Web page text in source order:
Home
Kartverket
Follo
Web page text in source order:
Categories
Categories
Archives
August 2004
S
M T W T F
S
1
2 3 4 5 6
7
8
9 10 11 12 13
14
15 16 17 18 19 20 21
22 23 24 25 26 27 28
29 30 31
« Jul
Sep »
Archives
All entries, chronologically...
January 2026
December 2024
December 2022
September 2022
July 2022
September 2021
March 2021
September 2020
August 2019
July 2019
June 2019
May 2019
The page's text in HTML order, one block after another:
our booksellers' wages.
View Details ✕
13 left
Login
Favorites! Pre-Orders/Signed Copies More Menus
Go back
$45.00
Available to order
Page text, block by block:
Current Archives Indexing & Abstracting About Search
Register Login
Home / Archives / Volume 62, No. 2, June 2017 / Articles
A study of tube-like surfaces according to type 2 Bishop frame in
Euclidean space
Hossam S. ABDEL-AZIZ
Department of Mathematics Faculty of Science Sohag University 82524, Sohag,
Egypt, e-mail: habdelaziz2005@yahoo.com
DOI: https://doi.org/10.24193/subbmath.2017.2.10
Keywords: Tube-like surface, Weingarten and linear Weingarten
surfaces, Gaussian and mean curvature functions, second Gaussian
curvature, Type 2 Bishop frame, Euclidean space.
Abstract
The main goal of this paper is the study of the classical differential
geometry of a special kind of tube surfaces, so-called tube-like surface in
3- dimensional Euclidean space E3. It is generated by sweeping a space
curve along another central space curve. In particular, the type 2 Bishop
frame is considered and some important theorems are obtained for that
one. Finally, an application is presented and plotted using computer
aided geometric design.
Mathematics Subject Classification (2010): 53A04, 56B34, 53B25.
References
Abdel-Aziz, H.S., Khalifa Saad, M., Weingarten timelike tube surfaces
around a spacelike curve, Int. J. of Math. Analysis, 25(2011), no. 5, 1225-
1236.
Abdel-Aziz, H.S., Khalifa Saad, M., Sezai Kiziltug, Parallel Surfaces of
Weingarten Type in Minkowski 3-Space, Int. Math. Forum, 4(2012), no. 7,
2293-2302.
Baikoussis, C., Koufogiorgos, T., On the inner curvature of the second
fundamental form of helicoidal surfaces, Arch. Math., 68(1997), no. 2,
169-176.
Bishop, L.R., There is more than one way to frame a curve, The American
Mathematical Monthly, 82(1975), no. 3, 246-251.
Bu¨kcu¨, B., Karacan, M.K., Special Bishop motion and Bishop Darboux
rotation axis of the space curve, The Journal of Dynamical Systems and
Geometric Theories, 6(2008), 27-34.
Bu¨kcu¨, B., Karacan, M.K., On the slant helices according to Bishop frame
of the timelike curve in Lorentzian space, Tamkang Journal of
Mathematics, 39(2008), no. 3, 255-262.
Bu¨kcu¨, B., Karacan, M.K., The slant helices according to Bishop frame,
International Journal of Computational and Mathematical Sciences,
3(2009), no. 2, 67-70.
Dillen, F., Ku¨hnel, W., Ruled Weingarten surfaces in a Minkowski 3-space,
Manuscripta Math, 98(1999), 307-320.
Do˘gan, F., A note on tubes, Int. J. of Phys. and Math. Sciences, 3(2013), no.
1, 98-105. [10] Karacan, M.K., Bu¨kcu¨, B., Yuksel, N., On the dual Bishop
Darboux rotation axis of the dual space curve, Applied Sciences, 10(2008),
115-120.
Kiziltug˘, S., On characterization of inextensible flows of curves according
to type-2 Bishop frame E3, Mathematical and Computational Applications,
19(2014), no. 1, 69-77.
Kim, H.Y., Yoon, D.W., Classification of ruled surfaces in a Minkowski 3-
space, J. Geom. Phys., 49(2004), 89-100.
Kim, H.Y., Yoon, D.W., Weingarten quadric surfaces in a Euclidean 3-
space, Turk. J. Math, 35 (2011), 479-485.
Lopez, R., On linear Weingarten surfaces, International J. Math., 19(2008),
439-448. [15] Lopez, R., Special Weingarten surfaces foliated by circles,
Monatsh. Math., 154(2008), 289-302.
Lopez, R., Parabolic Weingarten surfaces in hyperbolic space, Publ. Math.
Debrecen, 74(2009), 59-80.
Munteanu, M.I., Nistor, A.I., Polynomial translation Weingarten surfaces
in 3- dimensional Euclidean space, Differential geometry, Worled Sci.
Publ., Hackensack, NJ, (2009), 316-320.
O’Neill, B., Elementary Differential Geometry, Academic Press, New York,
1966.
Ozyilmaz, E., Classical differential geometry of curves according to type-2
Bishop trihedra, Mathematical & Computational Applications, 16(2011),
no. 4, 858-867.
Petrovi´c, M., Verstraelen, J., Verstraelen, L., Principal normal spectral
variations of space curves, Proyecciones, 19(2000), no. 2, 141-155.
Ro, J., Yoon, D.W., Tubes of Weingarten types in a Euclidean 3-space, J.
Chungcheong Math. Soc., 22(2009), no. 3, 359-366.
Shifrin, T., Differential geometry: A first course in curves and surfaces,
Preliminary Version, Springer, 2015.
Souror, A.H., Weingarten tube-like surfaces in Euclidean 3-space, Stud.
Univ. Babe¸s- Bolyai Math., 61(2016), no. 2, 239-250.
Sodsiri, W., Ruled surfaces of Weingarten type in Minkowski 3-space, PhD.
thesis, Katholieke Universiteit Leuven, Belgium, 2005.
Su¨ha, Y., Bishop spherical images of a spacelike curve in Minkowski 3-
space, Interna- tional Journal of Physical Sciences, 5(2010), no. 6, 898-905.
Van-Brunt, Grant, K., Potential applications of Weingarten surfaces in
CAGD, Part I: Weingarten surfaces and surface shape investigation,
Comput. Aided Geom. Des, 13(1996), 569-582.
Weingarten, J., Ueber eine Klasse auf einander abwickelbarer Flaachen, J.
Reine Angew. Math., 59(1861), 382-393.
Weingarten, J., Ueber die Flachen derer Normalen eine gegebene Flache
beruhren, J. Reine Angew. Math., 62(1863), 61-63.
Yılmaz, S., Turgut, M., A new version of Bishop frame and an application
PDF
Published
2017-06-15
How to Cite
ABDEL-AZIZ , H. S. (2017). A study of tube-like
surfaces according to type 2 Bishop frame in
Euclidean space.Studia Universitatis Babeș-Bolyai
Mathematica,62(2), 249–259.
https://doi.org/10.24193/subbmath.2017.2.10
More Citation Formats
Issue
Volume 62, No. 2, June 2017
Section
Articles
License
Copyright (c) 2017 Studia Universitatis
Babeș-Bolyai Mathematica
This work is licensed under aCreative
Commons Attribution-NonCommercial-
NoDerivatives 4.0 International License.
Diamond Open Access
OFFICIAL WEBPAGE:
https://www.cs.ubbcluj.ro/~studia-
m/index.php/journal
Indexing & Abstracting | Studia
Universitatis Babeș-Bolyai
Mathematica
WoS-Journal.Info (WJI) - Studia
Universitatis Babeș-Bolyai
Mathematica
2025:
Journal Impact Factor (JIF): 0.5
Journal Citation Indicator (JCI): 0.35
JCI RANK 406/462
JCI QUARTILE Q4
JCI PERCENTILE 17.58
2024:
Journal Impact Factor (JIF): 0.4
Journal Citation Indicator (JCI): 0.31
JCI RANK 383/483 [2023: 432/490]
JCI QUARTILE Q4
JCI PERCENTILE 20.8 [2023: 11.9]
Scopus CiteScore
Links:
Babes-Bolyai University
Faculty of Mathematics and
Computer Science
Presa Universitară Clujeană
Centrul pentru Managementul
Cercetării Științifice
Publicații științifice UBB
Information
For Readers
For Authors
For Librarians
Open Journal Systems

◆ ◆ ◆ ◆

▶ [Exercise goal] Reproduce, exactly as they stand in the data above, the lines from the one that holds "International Journal of" to the one that holds "Lopez, R., Parabolic", inclusive.

▶ [Solution]
International Journal of Computational and Mathematical Sciences,
3(2009), no. 2, 67-70.
Dillen, F., Ku¨hnel, W., Ruled Weingarten surfaces in a Minkowski 3-space,
Manuscripta Math, 98(1999), 307-320.
Do˘gan, F., A note on tubes, Int. J. of Phys. and Math. Sciences, 3(2013), no.
1, 98-105. [10] Karacan, M.K., Bu¨kcu¨, B., Yuksel, N., On the dual Bishop
Darboux rotation axis of the dual space curve, Applied Sciences, 10(2008),
115-120.
Kiziltug˘, S., On characterization of inextensible flows of curves according
to type-2 Bishop frame E3, Mathematical and Computational Applications,
19(2014), no. 1, 69-77.
Kim, H.Y., Yoon, D.W., Classification of ruled surfaces in a Minkowski 3-
space, J. Geom. Phys., 49(2004), 89-100.
Kim, H.Y., Yoon, D.W., Weingarten quadric surfaces in a Euclidean 3-
space, Turk. J. Math, 35 (2011), 479-485.
Lopez, R., On linear Weingarten surfaces, International J. Math., 19(2008),
439-448. [15] Lopez, R., Special Weingarten surfaces foliated by circles,
Monatsh. Math., 154(2008), 289-302.
Lopez, R., Parabolic Weingarten surfaces in hyperbolic space, Publ. Math.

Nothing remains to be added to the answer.